Объединяет этих актуальных персонажей литературного процесса и причина их несчастной жизни. Литература для обоих «изначально была средством самоутверждения (и отчасти — психотерапией, отчасти — формой противостояния косности и неподвижности)» (С. Костырко; смотри его «Обозрение № 92», посвященное роману Гандлевского, — http://www.russ.ru/krug/period/20020212_kostyr.html). Творческое бессилие, энергетическое безволие, жизненная безуспешность героев Гандлевского и Сенчина происходят от изначально искаженного понимания ими своего предназначения. О связи творческой реализованности с правильным выбором жизненного пути очень точно сказал Бердяев: «Бездарность есть грех, неверное определение своего места и призвания в мире. Воля к бездарности всегда есть боязливое приспособление к “миру”» («Смысл творчества»). В самом деле, смысложизненный крах и ощущение творческой недоодаренности Криворотова и Сенчина происходят от «приспособления к “миру”», то есть от их желания подчиниться наиболее выгодному, престижному стандарту судьбы.

Симптом выздоровления литературы — внелитературный герой Кочергина. Хорошо, что этот молодой автор начал с разрешения не узко писательского, а широкожизненного конфликта. А ведь соблазн был: «Самое лучшее в такие моменты — не поддаваться. Я раз проявил слабость и сходил к Колькиной Татьяне за тетрадкой — чистой тетрадкой в 12 листов. Вернувшись домой, первым делом написал на обложке — “Как я стал писателем” и через пятнадцать минут бросил под кровать. Потом вид этой тетради был неприятен мне, и я еще долго не подметал под своей койкой» («Волки»). Именно благодаря этому внутреннему преодолению нездоровой самодовольной литературности герой Кочергина стал не еще одним писателем криворотовского образца, а охотником, мужчиной и, наконец, человеком. Это — переломный для эпохи момент: литератор очищает себя от болезненной литературности, понимая, что самовлюбленное писательство — это лейбл, тщеславие, обыденность, рабство у виртуального, навязанного обществом «я».

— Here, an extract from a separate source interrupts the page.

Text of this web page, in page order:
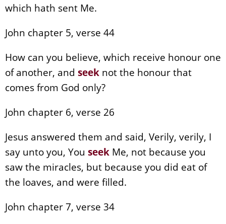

В то же время важно понимать, что Кочергин — это только новый уровень личности, но не новый уровень творчества. Его автобиографический герой вводит его в мейнстримный сегодня контекст произведений, в которых сам писатель становится источником сюжета и его вкусы, страхи и достижения предстают в полный рост на книжных страницах. В будущем обновленная яркая личность писателя из источника сюжета должна стать источником чистого творчества. Писателю предстоит не бесконечно клонировать себя самого, а перевоплощать свою демиургическую энергию в малых персонажных тварей. Его «я» должно вырасти до того, чтобы стать не героем книги, а целым творящим мирозданием.

В этом смысле проза Кочергина — только мост, а не новонайденный берег. Один из перволюдей новой литературной земли, он удивляется открывшемуся миру и воссоздает его простыми штрихами наскальных рисунков. Впереди — новое эволюционное движение к сложности, красоте, стилистической гармонии.